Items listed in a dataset
# # # # #

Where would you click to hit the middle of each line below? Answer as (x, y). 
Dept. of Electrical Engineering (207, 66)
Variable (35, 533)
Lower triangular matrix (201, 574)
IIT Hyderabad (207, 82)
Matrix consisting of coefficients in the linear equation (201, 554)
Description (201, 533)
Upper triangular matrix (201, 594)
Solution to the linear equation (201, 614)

# # # # #

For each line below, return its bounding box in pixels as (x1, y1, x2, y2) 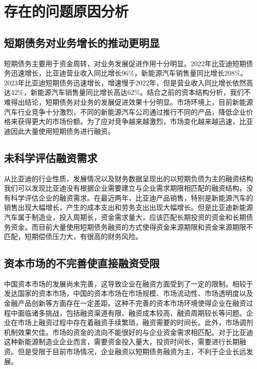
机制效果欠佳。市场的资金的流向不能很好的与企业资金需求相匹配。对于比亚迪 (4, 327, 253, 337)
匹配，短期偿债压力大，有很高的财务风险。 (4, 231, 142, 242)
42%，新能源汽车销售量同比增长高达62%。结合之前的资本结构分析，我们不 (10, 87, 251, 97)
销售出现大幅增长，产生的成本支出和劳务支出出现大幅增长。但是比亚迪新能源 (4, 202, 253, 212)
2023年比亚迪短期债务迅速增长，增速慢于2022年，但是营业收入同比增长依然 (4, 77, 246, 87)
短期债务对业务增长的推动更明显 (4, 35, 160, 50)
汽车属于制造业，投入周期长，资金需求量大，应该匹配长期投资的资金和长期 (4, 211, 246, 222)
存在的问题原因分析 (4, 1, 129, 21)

# # # # #

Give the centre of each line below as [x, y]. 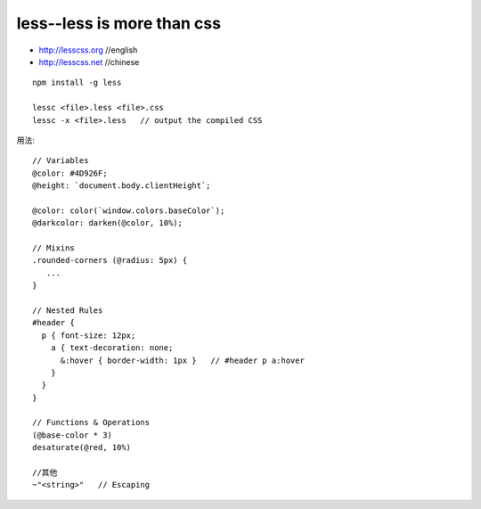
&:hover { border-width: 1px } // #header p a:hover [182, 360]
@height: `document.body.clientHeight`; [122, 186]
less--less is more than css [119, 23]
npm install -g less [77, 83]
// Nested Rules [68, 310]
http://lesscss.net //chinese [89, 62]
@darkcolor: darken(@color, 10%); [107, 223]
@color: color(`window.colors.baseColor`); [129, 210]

# # # # #

## WORK REQUEST:
Would you please repeat exactly the lines above, starting at the line with "42%，新能源汽车销售量同比增长高达62%。结合之前的资本结构分析，我们不 (10, 87, 251, 97)" and stopping at the line with "存在的问题原因分析 (4, 1, 129, 21)", both included?

## FINAL ANSWER:
42%，新能源汽车销售量同比增长高达62%。结合之前的资本结构分析，我们不 (10, 87, 251, 97)
销售出现大幅增长，产生的成本支出和劳务支出出现大幅增长。但是比亚迪新能源 (4, 202, 253, 212)
2023年比亚迪短期债务迅速增长，增速慢于2022年，但是营业收入同比增长依然 (4, 77, 246, 87)
短期债务对业务增长的推动更明显 (4, 35, 160, 50)
汽车属于制造业，投入周期长，资金需求量大，应该匹配长期投资的资金和长期 (4, 211, 246, 222)
存在的问题原因分析 (4, 1, 129, 21)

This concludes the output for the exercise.